5. Use of Names. The Adviser shall not use the name of the Sub-adviser or any of its affiliates in any prospectus, sales literature or other material relating to the Trust or the Fund in any manner not approved prior thereto by the Sub-adviser; provided, however, that the Adviser may use the name of the Sub-adviser and its affiliates in any such material that merely refers in accurate terms to the Sub-adviser’s appointment hereunder. The Sub-adviser shall not use the name of the Trust or the Adviser in any material relating to the Sub-adviser in any manner not approved prior thereto by the Adviser; provided, however, that the Sub-adviser may use the name of the Adviser or the Trust in any material that merely refers in accurate terms to the appointment of the Sub-adviser hereunder.
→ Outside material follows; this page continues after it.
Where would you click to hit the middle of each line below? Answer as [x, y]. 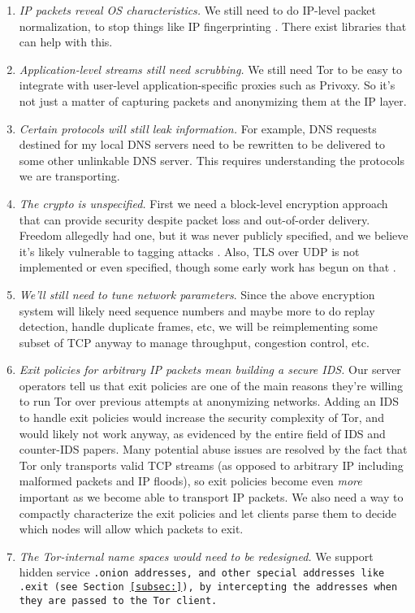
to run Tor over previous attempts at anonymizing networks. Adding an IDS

6. Liability of the Sub-adviser. Absent willful misfeasance, bad faith, gross negligence, or reckless disregard of obligations or duties hereunder on the part of the Sub-adviser, the Sub-adviser shall not be liable for any act or omission in the course of, or connected with, rendering services hereunder or for any losses that may be sustained in the purchase, holding or sale of any security. Subject to the foregoing, nothing herein shall constitute a waiver of any rights or remedies that the Trust may have under any federal or state securities laws.
7. Limitation of Trust’s Liability. The Sub-adviser acknowledges that it has received notice of and accepts the limitations upon the Trust’s liability set forth in its Agreement and Declaration of Trust. The Sub-adviser agrees that any of the Trust’s obligations shall be limited to the assets of the Fund and that the Sub-adviser shall not seek satisfaction of any such obligation from the shareholders of the Trust nor from any Trust officer, employee or agent of the Trust.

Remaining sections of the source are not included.